Friday, June 21, 2013

Why I Love Agatha Christie


After re-reading Christie's A Caribbean Mystery several years later from my middle school years, I have felt a desire to blog about this brilliant writer. Though some of her novels' titles were not very clever or creative, her stories, though always following a simple formula for detective fiction, revealed new words, Englishisms, an imperialist white gaze, and a record on the rapidly changing world of the 20th century. In addition, her detective fiction introduced two of the best sleuths in the game, Jane Marple and Hercule Poirot. I will admit to being initially biased against Marple, who, as an old woman living in a village in the south of England, I assumed would be rather boring, I grew to love both Poirot and Marple over the years. Indeed, my seventh and eighth grade years were often spent reading Christie mystery books and listening to my mother complain and tell me to read 'real literature' or 'real books,' a suggestion I find disconcerting since it suggests that detective fiction lacks literary or artistic merit. In such a long literary career (and a very successful one at that!), Christie did produce some overly contrived and over the top nonsense though, The Big Four being a great example of Christie's lack of steam in different decades of her writing. In the following list of reasons below, I hope to reveal how foolish such an interpretation of mystery novels can be.
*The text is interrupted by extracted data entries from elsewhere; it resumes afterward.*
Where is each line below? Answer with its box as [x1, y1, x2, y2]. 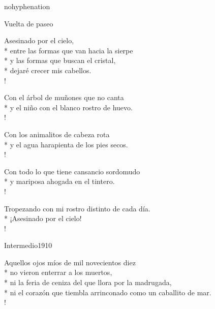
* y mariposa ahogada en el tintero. [4, 176, 115, 187]
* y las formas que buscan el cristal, [4, 55, 116, 66]
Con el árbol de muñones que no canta [4, 92, 124, 103]
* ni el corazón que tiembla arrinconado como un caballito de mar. [4, 287, 211, 297]
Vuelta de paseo [4, 18, 53, 28]
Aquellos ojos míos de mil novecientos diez [4, 257, 136, 267]
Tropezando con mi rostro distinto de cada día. [4, 203, 150, 213]
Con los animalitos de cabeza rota [4, 129, 110, 139]
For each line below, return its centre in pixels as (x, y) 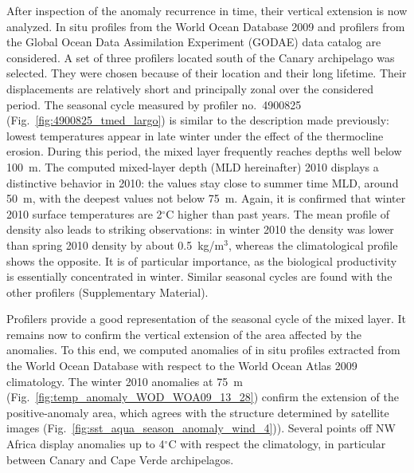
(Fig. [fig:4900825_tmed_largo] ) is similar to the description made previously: (198, 120)
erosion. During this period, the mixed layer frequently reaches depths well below (204, 151)
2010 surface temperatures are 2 (84, 213)
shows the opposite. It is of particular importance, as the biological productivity (202, 260)
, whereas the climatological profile (313, 244)
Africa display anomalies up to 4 (86, 444)
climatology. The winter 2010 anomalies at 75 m (125, 381)
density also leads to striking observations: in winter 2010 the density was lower (200, 229)
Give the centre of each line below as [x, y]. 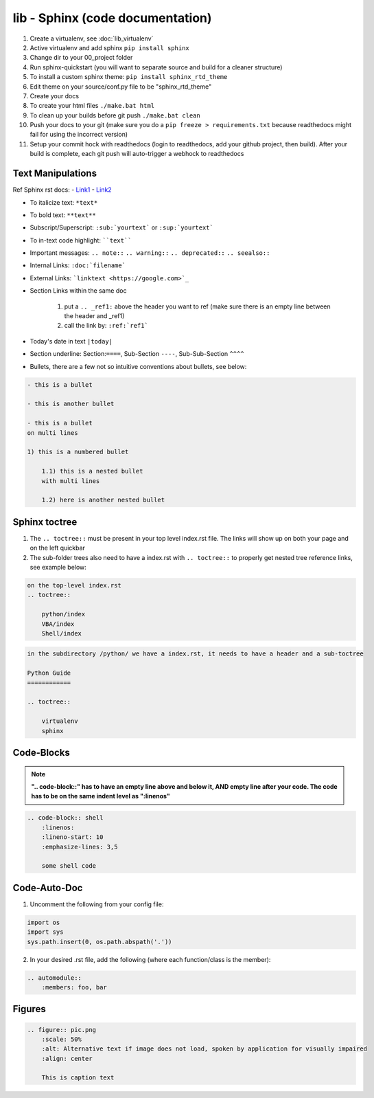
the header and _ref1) [94, 316]
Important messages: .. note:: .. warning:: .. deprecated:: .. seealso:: [150, 253]
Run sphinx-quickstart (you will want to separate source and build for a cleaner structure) [156, 67]
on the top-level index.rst [74, 585]
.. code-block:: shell [65, 818]
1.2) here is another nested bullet [103, 500]
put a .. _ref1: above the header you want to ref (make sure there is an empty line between [197, 306]
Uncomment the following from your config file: [97, 904]
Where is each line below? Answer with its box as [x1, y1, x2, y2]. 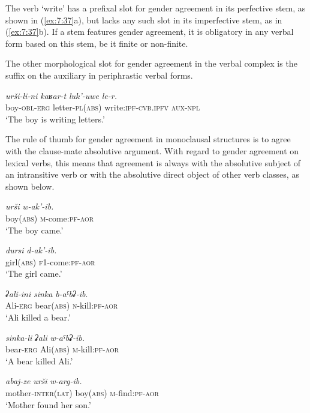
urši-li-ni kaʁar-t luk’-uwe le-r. [5, 89, 117, 101]
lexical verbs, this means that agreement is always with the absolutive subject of [5, 156, 301, 169]
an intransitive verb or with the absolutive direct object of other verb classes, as [5, 168, 299, 181]
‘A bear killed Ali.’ [5, 354, 73, 367]
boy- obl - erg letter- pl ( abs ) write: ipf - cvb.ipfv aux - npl [5, 101, 200, 113]
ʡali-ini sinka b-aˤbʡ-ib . [5, 287, 88, 300]
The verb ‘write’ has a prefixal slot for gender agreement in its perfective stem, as [5, 2, 306, 14]
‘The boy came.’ [5, 223, 64, 236]
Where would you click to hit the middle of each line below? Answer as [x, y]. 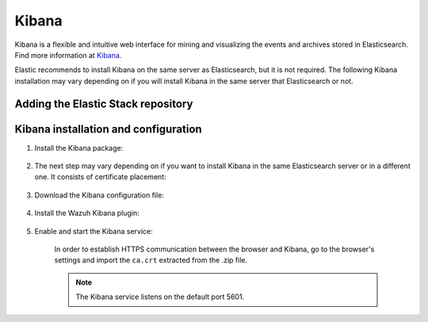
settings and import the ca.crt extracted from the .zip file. [151, 260]
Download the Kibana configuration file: [99, 195]
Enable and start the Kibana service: [94, 231]
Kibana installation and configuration [108, 129]
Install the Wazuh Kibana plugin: [87, 213]
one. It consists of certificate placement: [100, 177]
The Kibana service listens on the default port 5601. [160, 297]
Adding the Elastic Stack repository [104, 103]
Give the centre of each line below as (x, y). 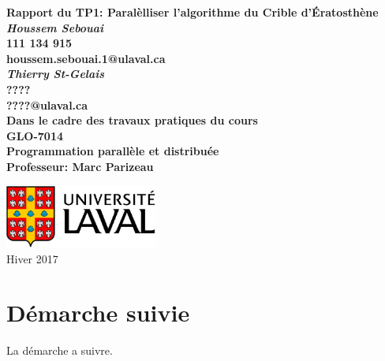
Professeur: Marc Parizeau (80, 166)
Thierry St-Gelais (56, 74)
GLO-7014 (35, 135)
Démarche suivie (98, 313)
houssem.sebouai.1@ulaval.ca (86, 58)
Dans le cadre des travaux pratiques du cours (132, 120)
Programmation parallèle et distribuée (113, 151)
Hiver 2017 (32, 258)
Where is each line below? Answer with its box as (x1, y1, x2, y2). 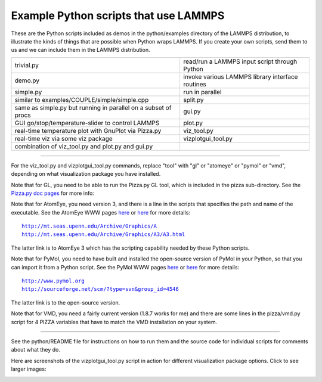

1. Christie, as an English woman, uses peculiar and uniquely English phrases as well as a large vocabulary useful for expanding one's vocal palette. For instance, reading Christie several years ago introduced me to words such as "lugubrious" (excessively mournful) and other so typical old, Victorian and early 20th century English words nobody in their right mind would use in everyday conversation. Thus, reading Christie helped expand my palette and allow me to increase my understanding of British English and unique phrases and idioms from across the pond. Indeed, as a young person reading almost all of the Marple mysteries and every single Poirot story, I often had to check my mother's dictionary she had lying around the house just to catch the meaning of certain words. In fact, I wish I had done so after reading A Caribbean Mystery. It's always a useful learning experience to discover new words. Furthermore, many of the titles and lines in her book contain literary quotes from Shakespeare, the Bible, nursery rhymes, and other elements of popular culture which are thereby further mythologized and transformed via her pen. Thus, a process of refashioning and reusing past literary allusions and popular culture infuse her novels with fun little references and a dash or realism.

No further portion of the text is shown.